(Reuters) - Former Alaska Governor Sarah Palin said in a newly disclosed email she sent just days after taking office in 2006 that she felt her circle of trusted advisors was "shrinking daily."
The message was released late on Wednesday as part of 54 pages of additional email correspondence from Palin's early days as governor that state officials said were inadvertently omitted from a load of over 24,000 pages furnished last month to news organizations.
Palin, the 2008 Republican vice presidential nominee, prematurely resigned as governor two years ago and has said she is thinking about running for president in 2012.
The latest release of documents contained only half a dozen emails from Palin, with the rest of the collection consisting of notes sent by her aides. The most frequent topics discussed in the messages were appointments to Palin's then new administration.

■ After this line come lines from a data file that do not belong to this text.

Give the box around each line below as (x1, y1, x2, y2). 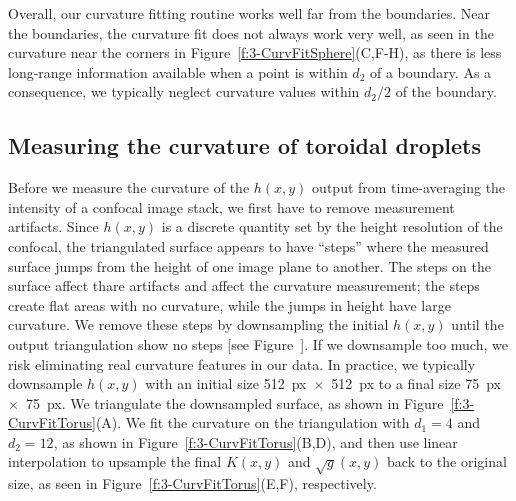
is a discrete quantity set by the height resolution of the (161, 216, 503, 237)
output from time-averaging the (312, 177, 506, 198)
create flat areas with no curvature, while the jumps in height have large (8, 294, 451, 315)
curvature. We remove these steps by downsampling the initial (8, 314, 389, 335)
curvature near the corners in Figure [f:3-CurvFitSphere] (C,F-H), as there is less (8, 42, 502, 63)
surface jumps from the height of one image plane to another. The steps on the (8, 255, 492, 276)
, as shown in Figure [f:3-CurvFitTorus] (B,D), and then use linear (53, 431, 458, 452)
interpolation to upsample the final (8, 451, 222, 472)
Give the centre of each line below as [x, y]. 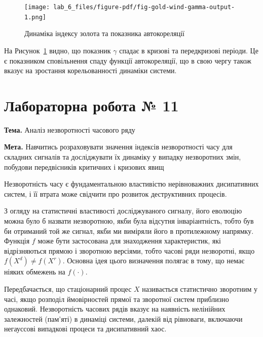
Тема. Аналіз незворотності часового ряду [70, 129]
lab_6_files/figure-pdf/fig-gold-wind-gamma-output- [144, 7]
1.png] [35, 17]
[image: [37, 7]
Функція [17, 241]
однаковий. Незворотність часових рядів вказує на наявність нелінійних [115, 309]
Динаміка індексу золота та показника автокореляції [104, 33]
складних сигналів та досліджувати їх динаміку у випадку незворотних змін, [123, 157]
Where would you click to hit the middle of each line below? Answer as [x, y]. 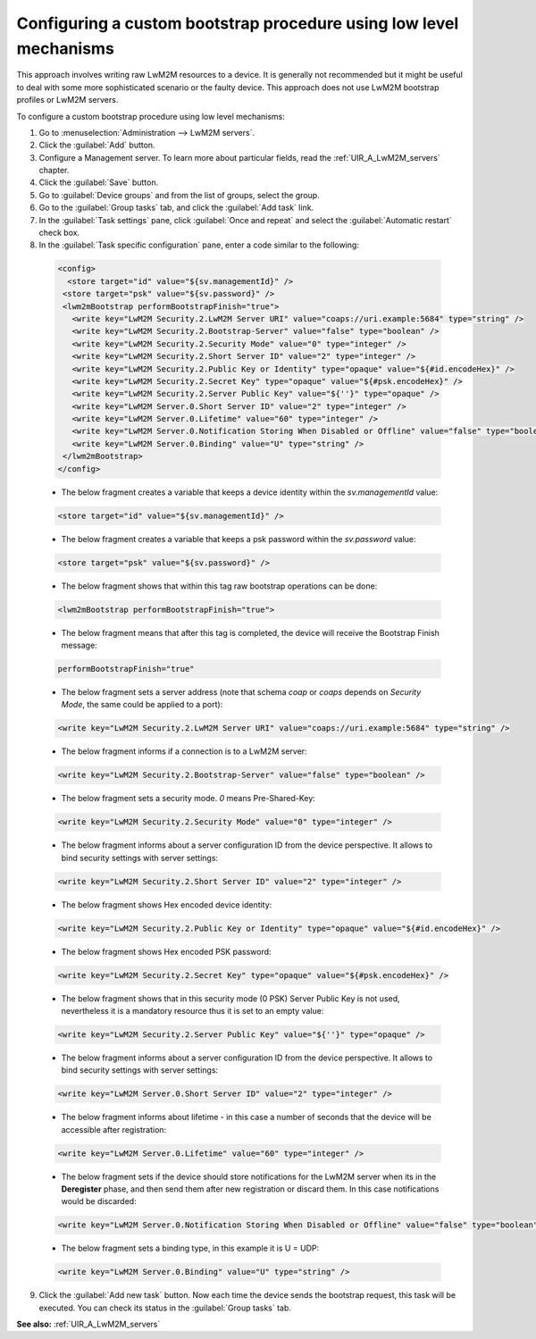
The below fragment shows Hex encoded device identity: [167, 904]
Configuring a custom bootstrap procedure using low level [238, 23]
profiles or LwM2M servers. [67, 100]
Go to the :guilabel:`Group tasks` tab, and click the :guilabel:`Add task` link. [176, 208]
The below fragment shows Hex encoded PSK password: [166, 951]
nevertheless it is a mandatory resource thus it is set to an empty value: [193, 1010]
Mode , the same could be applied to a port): [142, 705]
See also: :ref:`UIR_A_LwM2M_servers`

One message in particular illustrated Palin's apparent sense she only had a few aides she felt she could trust.
In the email sent to an official with the Alaska Department of Natural Resources, Palin complained about her legislative director, John Bitney, whom she eventually fired.
"I am finding my circle of confidants to be shrinking daily," Palin said in the message dated December 12, 2006, eight days after she was inaugurated as governor.
Bitney had been a key figure in Palin's campaign for governor, but in the message Palin said she was "very disappointed" that he spoke about potential appointees before she was prepared to discuss those names.
Palin, a favorite of the Tea Party movement, is known to rely on a relatively small, tightly knit group of advisors as she weighs her political ambitions.
MORE EMAILS COMING
The newly released emails cover the period from December 9 to December 29, 2006. The documents, along with the earlier load, have been released in response to a number of 2008 public records requests from news organizations and Alaska citizens that were made when former Republican presidential nominee John McCain chose Palin as his running mate.
Alaska plans to release more emails that will cover the last 10 months of Palin's truncated gubernatorial tenure. Palin abruptly resigned as governor on July 26, 2009, with a year and a half left in her term.
Exactly when the next batch of emails will be released is unknown, said Linda Perez, administrative director for Governor Sean Parnell, Palin's successor. The material is being reviewed by the state Department of Law and the governor's office to ensure confidential material is not released, she said.
Perez said she does not know the volume of yet-to-be-released emails. "I can only assume it would be similar" to the load of made public a month ago, she said.
Most of the e-mails released so far involve mundane government matters, a pattern likely to continue in the next release, said Ivan Moore, an Anchorage-based pollster and political consultant.
Those messages from the final months in office could reveal Palin "becoming gradually more and more fed up with the job," Moore said.
Publication of the emails seems to have had little effect on Palin's popularity in her home state, according to Moore's recent polling.
In a mid-June survey of about 650 registered voters, he found Palin's positive rating in Alaska at 39 percent and her negative rating at 49 percent, similar to figures posted since March 2010.